The other question is where the replacement money to contribute to the RRSP is coming from ... if it is the sale of the original house - how can you be confident the sale will happen in time (i.e. in time to have completed the RRSP contribution before the Feb 2015 cutoff)?

If one withdraws and the house doesn't sell (or other means of contributing to the RRSP can't be found), not only will you be carrying two houses, there likely will be a bump up for income - where the 30% withholding tax may not be enough to cover it ... meaning you will have to come up with even more cash to cover the income tax bill.


If all works out (ex. withdraw, sell original house, contribute to RRSP on time) - then the penalty I can think of is losing use of the 30% withholding tax. The intangible penalty is stopping the tax deferred growth, any stress until the original house sells and if the timing does not work out - any stress/scrambling an additional tax bill will cause.

Note that with the existing incomes as well as credit line debts - there's not a lot of room for any issues.


Cheers


----------



## Eclectic12 (Oct 20, 2010)

imaginenewmedia said:


> ... Sure, my income goes through the roof and I pay huge withholding taxes up front , but when I sell my house I get the money back and recontribute using my available overhead, (which i think will be a lot even though it's reduced by the amount I've withdrawn) ...


Question is how long is it before the original house sells?

If it sells in June 2015 - can you carry two houses plus a potential tax bill for the 2014 $40K income plus the $95K withdrawal where based on these two items - the 2014 income is $135K?

I don't know what other deductions you have or what province you are in ... but on $135K, but in Ontario for 2014, up to $40,120 - the tax rate is 20.05%. As soon as the income has climbed to $43,953 - the tax rate is 31.15% - which a 30% withholding tax does not quite cover. At $83,237 - the tax rate is 39.41%, which is a 9.4% tax bill to pay. I could keep going but hopefully you see the potential issue.

http://www.taxtips.ca/taxrates/on.htm

Bear in mind - these are just for your RRSP withdrawal ... the same calculations are required for any RRSP withdrawal from her RRSP as well.




imaginenewmedia said:


> ... This should all work out in the wash taxwise unless I'm missing something.

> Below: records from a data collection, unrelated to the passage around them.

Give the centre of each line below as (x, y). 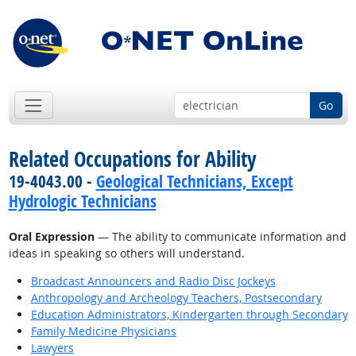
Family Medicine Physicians (103, 331)
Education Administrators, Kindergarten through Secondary (189, 315)
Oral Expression (51, 237)
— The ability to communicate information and (220, 237)
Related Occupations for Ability (132, 159)
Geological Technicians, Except (194, 182)
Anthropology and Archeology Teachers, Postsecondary (176, 298)
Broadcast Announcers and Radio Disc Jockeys (153, 281)

AFAICT - the only way it's a wash is if the RRSP contribution is made in time to be applied to the 2014 income, when the RRSP withdrawal pumped up the income as well as the income tax rates charged. If sale happens so that the proceeds are only available after the deadline - the RRSP deduction can still be taken against 2015 income but that won't be at the same income tax rate.

Going back to my Ontario example - the over $87,907 up to $136,270 range is taxed at 43.41% but a 2015 RRSP deduction where income has dropped back to $41K means that the refund will be based on a much lower tax rate of 24.15%.




imaginenewmedia said:


> ... Btw my house being on the market for five weeks doen't mean there's anything wrong with it. Houses on my street have gone within a week for over asking price, and some have taken six months and sold for the original asking price.
> 
> Sometimes you have to be patient!


Trouble is ... in order to make the income tax charged exactly equal to the income tax being avoided, you are on a clock where the cutoff is Mar 3rd, 2015. 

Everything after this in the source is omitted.